◆ Aim of the task ◆
For the listing below, give the number of lines that hold the string "computer", without anything else.
====== Listed entries
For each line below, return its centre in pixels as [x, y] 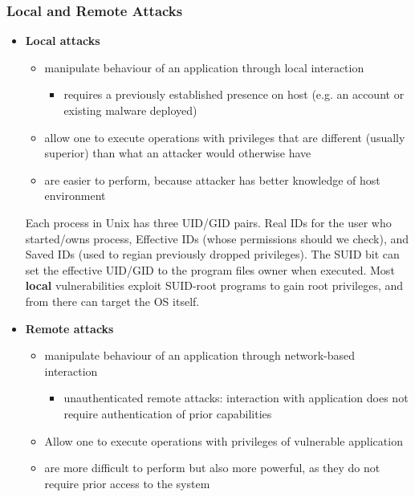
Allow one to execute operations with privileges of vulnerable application [224, 440]
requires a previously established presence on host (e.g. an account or [234, 94]
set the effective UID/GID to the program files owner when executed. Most [210, 269]
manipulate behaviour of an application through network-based [200, 355]
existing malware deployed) [130, 110]
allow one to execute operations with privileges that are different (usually [225, 137]
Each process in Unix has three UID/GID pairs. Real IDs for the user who [208, 222]
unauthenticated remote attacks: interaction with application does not [236, 398]
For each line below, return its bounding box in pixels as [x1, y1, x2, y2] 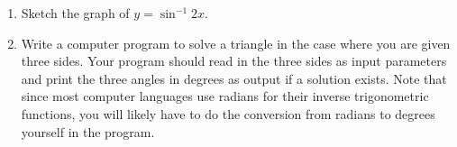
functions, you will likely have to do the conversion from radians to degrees [21, 104, 435, 123]
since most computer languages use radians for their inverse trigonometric [21, 87, 429, 106]
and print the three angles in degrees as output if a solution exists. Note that [21, 69, 447, 87]
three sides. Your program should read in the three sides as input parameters [21, 51, 447, 70]
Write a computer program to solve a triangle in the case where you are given [21, 33, 451, 52]
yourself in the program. [21, 122, 155, 141]
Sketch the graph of [21, 4, 130, 22]
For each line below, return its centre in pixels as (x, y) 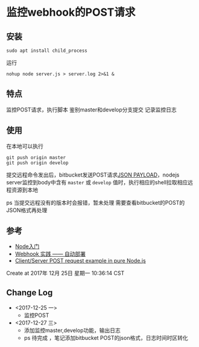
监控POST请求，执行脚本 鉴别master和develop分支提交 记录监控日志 (91, 110)
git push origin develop (37, 163)
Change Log (30, 292)
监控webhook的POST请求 (71, 12)
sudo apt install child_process (47, 51)
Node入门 (27, 246)
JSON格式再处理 (27, 210)
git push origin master (36, 157)
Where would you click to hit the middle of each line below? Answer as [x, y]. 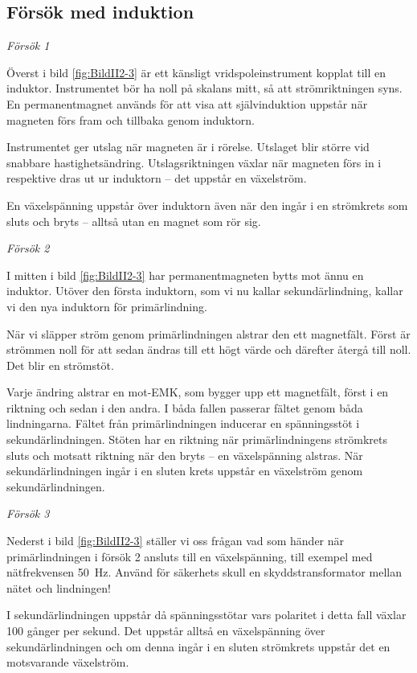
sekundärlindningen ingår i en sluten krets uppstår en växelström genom [185, 471]
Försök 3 [28, 513]
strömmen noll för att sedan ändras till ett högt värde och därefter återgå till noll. [209, 349]
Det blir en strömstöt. [60, 365]
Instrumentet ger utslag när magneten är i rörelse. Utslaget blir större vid [188, 147]
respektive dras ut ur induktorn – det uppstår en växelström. [157, 178]
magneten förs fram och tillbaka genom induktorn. [131, 119]
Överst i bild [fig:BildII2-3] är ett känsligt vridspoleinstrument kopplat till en [196, 72]
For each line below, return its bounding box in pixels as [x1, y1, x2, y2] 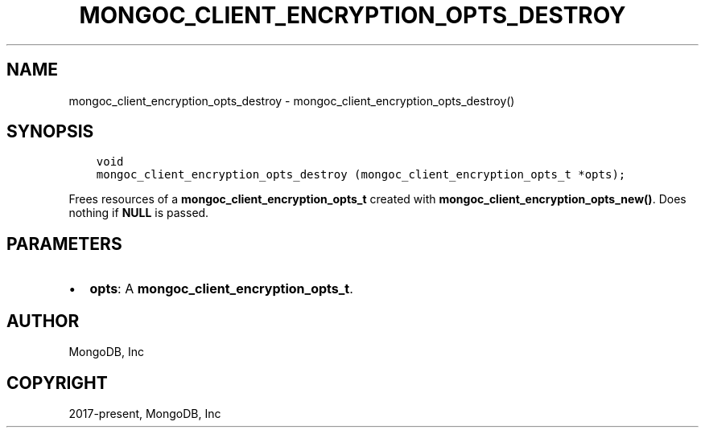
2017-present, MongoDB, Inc [68, 406, 221, 420]
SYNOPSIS [6, 121, 94, 142]
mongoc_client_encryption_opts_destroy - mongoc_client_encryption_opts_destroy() [68, 93, 515, 108]
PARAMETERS [6, 233, 122, 254]
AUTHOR [6, 310, 80, 331]
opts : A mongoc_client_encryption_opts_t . [89, 280, 353, 297]
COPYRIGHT [6, 372, 108, 393]
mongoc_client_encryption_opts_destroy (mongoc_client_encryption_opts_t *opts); [96, 168, 626, 182]
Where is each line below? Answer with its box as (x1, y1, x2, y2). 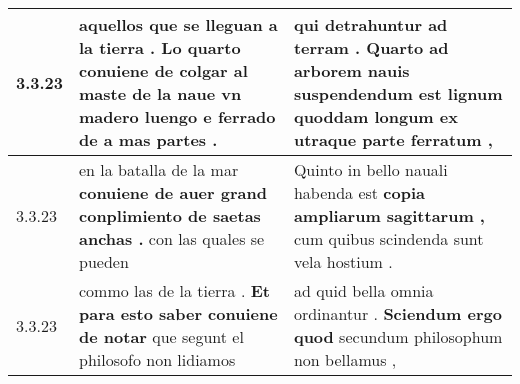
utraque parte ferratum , (293, 128, 493, 151)
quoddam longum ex (293, 105, 458, 128)
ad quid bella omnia (293, 279, 434, 302)
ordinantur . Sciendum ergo (293, 302, 502, 325)
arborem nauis (293, 59, 410, 82)
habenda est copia (293, 181, 426, 204)
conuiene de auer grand (79, 181, 267, 204)
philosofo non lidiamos (79, 348, 236, 371)
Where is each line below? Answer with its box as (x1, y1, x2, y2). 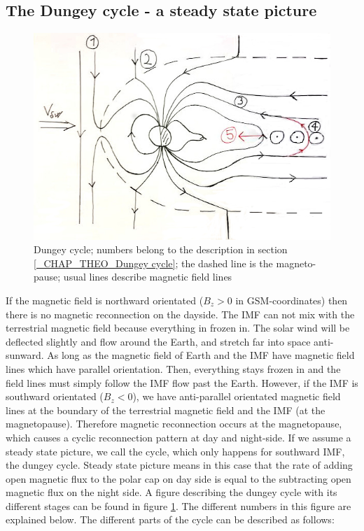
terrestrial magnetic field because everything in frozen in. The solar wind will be (6, 320, 350, 335)
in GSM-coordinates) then (235, 292, 348, 307)
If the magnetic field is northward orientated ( (6, 292, 204, 307)
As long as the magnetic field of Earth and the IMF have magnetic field (47, 348, 355, 362)
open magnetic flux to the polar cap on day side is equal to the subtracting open (6, 471, 351, 486)
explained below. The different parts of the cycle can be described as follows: (6, 512, 335, 527)
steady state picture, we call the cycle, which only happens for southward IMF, (6, 444, 345, 458)
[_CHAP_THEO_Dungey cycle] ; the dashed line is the (34, 255, 273, 270)
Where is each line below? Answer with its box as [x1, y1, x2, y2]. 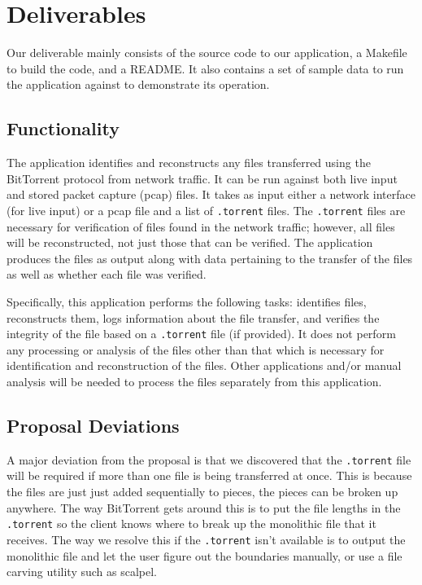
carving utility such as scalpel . [7, 563, 158, 580]
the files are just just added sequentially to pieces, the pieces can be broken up [7, 483, 398, 499]
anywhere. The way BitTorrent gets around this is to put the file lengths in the [7, 499, 401, 516]
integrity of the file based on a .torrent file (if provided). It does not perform [7, 325, 396, 342]
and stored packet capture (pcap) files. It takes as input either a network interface [7, 186, 415, 203]
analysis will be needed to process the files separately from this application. [7, 372, 382, 389]
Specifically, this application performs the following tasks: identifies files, [7, 292, 367, 310]
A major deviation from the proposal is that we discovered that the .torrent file [7, 451, 411, 468]
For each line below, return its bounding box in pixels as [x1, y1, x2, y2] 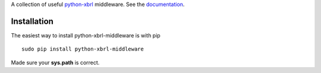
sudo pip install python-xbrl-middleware [21, 46, 144, 53]
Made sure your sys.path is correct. [11, 59, 100, 66]
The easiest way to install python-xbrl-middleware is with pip [11, 31, 160, 39]
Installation [11, 16, 53, 26]
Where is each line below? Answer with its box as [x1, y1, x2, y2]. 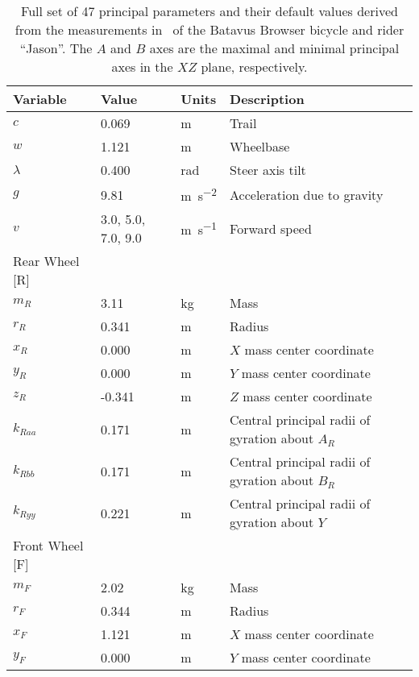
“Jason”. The [19, 39, 93, 57]
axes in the [111, 57, 173, 76]
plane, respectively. [201, 57, 308, 76]
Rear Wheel [13, 251, 80, 271]
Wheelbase [230, 137, 290, 156]
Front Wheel [13, 536, 84, 555]
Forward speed [230, 218, 312, 238]
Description [230, 89, 305, 108]
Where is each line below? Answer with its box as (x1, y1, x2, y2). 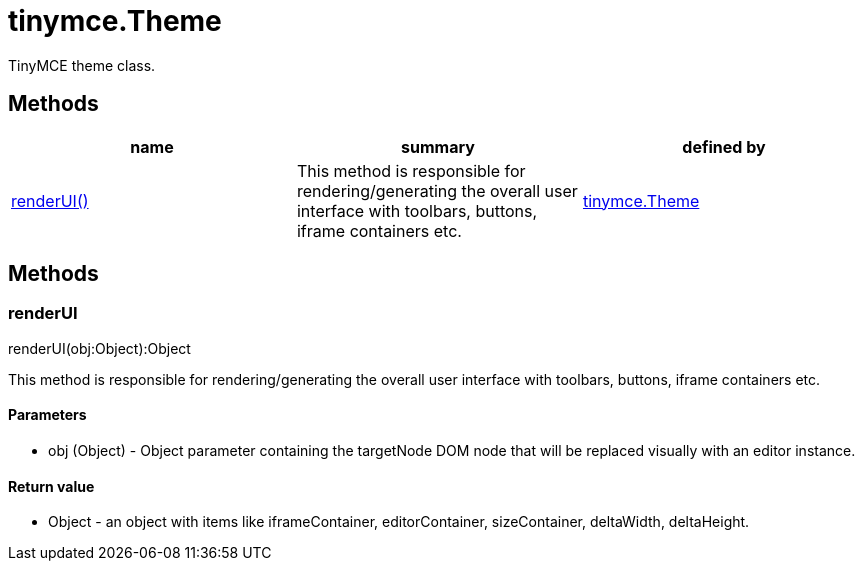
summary (401, 136, 475, 157)
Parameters (8, 406, 87, 424)
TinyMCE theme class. (8, 56, 156, 74)
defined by (682, 136, 766, 157)
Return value (8, 477, 95, 495)
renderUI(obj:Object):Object (8, 339, 191, 357)
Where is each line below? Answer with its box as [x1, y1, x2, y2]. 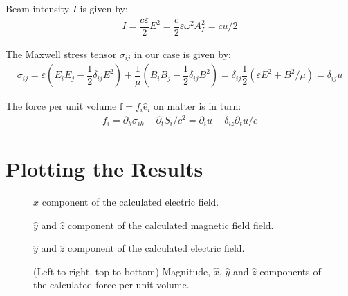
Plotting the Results [6, 155, 203, 183]
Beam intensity [6, 1, 70, 15]
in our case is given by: [134, 46, 231, 61]
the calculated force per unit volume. [33, 277, 190, 292]
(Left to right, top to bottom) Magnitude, [33, 264, 211, 278]
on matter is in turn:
============
◆ Exercise solution ◆
2